I have a data frame which always starts with a target column, then an unknown number of other columns, all of booleans (results of agrep searches against a dynamic number of search patterns).
I need to create a column called final_result, which is TRUE if any of the boolean columns have a TRUE value in them. The number of boolean columns is unknown in advance as the data frame is created on the fly.
My rather naive approach was this:
target = c('blood', 'pressure','lymphatic')
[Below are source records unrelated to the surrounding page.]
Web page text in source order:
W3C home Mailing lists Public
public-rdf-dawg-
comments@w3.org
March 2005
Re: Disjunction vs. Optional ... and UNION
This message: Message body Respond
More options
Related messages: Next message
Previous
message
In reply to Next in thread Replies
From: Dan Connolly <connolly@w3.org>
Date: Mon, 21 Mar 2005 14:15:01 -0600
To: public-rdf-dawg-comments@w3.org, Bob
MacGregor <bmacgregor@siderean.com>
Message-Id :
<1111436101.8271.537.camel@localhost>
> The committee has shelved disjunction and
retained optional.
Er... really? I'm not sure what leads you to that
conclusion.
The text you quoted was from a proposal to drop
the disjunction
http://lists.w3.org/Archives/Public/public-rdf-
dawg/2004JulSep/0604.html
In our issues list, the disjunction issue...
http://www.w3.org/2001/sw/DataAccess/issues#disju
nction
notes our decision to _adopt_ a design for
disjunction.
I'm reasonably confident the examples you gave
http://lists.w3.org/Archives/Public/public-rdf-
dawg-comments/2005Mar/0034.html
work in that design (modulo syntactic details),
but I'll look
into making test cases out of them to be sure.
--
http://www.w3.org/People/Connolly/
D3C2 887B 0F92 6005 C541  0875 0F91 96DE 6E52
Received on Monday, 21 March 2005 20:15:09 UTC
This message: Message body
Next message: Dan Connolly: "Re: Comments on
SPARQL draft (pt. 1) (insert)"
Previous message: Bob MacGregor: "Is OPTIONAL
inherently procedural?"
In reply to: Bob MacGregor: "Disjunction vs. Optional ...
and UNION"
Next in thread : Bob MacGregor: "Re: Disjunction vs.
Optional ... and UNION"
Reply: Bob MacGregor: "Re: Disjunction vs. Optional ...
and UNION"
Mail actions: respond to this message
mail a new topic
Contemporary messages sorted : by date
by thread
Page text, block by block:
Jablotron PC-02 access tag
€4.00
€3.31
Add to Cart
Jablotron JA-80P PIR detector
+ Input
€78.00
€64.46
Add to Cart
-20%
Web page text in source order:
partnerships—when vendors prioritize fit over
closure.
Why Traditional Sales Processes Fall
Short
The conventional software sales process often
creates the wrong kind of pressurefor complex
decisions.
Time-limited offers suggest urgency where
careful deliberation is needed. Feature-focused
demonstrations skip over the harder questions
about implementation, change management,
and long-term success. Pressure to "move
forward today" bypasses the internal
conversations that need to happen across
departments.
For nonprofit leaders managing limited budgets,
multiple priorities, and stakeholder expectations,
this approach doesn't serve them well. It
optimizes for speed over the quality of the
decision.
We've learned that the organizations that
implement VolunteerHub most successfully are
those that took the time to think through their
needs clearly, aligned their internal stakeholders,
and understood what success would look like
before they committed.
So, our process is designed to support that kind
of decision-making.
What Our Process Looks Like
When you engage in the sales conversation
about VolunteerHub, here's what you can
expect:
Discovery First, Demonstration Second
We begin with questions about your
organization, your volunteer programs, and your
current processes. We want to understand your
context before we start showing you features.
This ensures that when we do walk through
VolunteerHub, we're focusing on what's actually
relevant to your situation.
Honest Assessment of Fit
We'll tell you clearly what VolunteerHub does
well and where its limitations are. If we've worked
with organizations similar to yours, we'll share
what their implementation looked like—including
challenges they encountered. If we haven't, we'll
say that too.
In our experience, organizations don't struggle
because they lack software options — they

result_1 = c(TRUE, TRUE, FALSE)
result_2 = c(TRUE, FALSE, FALSE)
# may be many more columns, unknown at runtime
df = data.frame(target, result_1, result_2)
df$final_result <- any(df[,2:ncol(df)])
but this returns:
the last result "lymphatic" has both FALSE values, and so should return FALSE.
Any ideas appreciated.
CodePudding user response:
A possible solution, based on dplyr
:
library(dplyr)
df %>%
mutate(new = rowSums(across(-target)) > 0)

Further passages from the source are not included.